WHAT IS BEING ASKED:
Could you find every line in the records below that contains the word "than" and copy it?

Records drawn from a dataset:
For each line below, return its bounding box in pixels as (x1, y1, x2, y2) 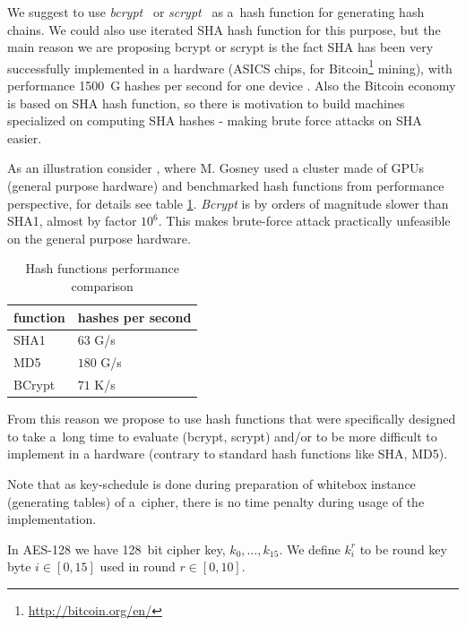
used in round (99, 557, 176, 576)
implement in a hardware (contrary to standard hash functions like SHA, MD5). (7, 444, 448, 463)
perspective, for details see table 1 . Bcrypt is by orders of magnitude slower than (7, 193, 449, 212)
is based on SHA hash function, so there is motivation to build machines (7, 93, 405, 112)
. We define (279, 539, 341, 558)
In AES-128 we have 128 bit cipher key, (7, 539, 226, 558)
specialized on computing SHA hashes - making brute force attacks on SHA (7, 111, 422, 130)
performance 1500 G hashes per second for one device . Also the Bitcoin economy (7, 76, 456, 95)
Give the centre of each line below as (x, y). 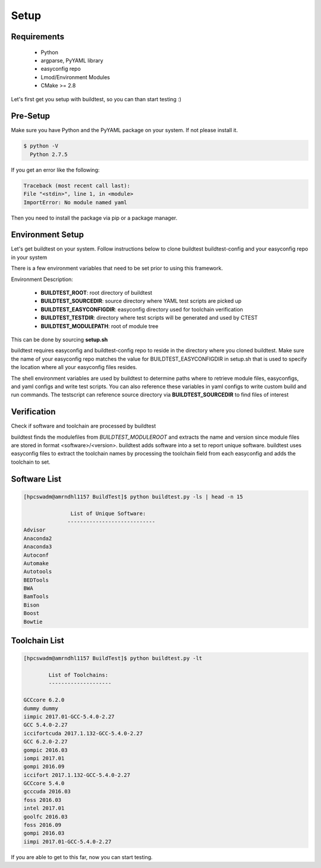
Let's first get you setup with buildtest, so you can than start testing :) (96, 99)
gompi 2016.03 (44, 833)
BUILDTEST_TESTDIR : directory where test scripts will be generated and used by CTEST (149, 318)
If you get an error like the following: (55, 170)
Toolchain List (38, 641)
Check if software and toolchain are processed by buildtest (84, 426)
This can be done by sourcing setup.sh (59, 339)
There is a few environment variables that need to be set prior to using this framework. (117, 268)

EXERCISE SOLUTION:
perspective, for details see table 1 . Bcrypt is by orders of magnitude slower than (7, 193, 449, 212)
Let's first get you setup with buildtest, so you can than start testing :) (96, 99)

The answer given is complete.